→ **DATA FOR ANALYSIS**:
=== Begin Enclosure ===
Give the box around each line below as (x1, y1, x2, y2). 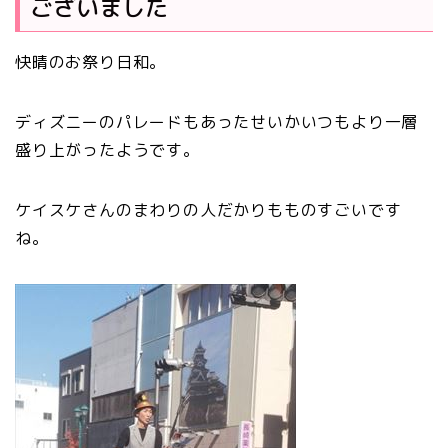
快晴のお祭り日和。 (15, 51, 167, 74)
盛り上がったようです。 (15, 139, 200, 162)
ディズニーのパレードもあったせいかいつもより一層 (15, 111, 419, 134)
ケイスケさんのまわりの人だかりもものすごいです (15, 199, 402, 222)
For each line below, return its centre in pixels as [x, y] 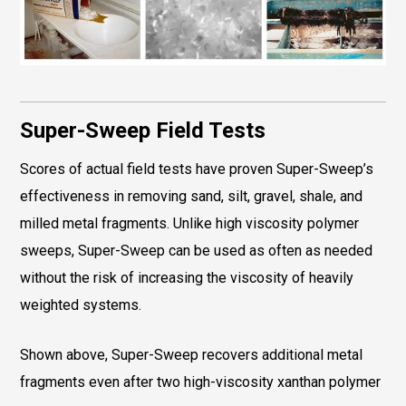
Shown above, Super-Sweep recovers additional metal [191, 355]
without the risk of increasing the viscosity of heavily [187, 278]
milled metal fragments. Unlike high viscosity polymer [189, 223]
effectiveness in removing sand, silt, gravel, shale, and [191, 196]
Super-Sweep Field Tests [143, 130]
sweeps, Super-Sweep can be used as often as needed [196, 251]
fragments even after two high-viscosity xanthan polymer [200, 382]
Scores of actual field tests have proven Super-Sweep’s [197, 169]
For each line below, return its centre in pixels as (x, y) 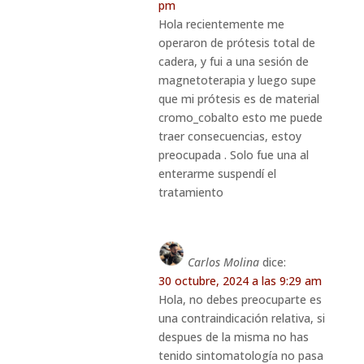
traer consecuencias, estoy (230, 136)
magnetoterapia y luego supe (237, 80)
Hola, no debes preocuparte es (240, 299)
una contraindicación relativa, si (241, 318)
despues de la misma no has (233, 336)
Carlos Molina (223, 262)
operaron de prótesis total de (236, 42)
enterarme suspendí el (217, 173)
=== End Enclosure ===
→ **TO DO**: The answer must consist solely of the lines from the first line of the records through the line containing "Shown above, Super-Sweep", reproduced exactly and without the pictures.

→ **TASK SOLUTION**:
Give the box around each line below as (x1, y1, x2, y2). 
快晴のお祭り日和。 (15, 51, 167, 74)
盛り上がったようです。 (15, 139, 200, 162)
ディズニーのパレードもあったせいかいつもより一層 (15, 111, 419, 134)
ケイスケさんのまわりの人だかりもものすごいです (15, 199, 402, 222)
For each line below, return its centre in pixels as [x, y] 
Shown above, Super-Sweep recovers additional metal [191, 355]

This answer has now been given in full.